[Data excerpts]
------------------------
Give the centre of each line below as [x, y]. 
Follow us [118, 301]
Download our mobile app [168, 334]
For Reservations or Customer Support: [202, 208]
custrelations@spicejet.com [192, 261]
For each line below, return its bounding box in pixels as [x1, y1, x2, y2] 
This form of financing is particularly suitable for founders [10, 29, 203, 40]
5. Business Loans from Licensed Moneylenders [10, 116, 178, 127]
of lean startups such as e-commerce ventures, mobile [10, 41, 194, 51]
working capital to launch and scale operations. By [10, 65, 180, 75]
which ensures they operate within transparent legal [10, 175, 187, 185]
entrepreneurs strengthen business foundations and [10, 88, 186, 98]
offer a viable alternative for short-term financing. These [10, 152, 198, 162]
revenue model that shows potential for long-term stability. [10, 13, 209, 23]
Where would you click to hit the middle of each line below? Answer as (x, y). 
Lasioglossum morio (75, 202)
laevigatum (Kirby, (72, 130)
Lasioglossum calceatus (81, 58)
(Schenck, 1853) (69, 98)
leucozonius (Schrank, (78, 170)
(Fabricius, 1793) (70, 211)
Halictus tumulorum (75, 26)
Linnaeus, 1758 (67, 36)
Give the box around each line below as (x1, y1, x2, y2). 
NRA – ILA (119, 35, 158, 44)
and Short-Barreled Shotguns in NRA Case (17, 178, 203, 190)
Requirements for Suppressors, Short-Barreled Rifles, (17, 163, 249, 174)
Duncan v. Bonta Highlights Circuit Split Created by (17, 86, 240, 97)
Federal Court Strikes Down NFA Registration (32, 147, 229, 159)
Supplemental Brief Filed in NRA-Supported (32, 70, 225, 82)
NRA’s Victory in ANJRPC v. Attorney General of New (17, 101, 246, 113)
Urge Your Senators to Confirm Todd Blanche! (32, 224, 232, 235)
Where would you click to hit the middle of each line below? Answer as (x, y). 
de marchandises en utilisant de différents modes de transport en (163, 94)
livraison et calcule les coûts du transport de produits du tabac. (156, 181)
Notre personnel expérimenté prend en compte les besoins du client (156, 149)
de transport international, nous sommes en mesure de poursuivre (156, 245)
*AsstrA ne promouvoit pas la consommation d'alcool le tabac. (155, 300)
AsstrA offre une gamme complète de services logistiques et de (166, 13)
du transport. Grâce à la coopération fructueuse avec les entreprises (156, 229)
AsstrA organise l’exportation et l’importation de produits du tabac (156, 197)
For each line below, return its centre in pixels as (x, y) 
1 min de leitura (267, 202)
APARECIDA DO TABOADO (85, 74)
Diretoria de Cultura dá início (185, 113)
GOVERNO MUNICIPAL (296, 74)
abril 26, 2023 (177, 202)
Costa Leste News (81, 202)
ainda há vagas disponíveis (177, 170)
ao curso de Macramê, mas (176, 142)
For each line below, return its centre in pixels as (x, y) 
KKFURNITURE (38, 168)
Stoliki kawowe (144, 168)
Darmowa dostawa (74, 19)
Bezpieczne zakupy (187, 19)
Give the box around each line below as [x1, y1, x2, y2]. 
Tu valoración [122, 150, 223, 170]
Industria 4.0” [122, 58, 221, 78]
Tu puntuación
------------------------
Output nothing but the lines from the one that contains "ao curso de Macramê, mas (176, 142)" through the final line of the entries above, exactly as they appear.

ao curso de Macramê, mas (176, 142)
For each line below, return its centre in pixels as (x, y) 
KKFURNITURE (38, 168)
Stoliki kawowe (144, 168)
Darmowa dostawa (74, 19)
Bezpieczne zakupy (187, 19)
Give the box around each line below as [x1, y1, x2, y2]. 
Tu valoración [122, 150, 223, 170]
Industria 4.0” [122, 58, 221, 78]
Tu puntuación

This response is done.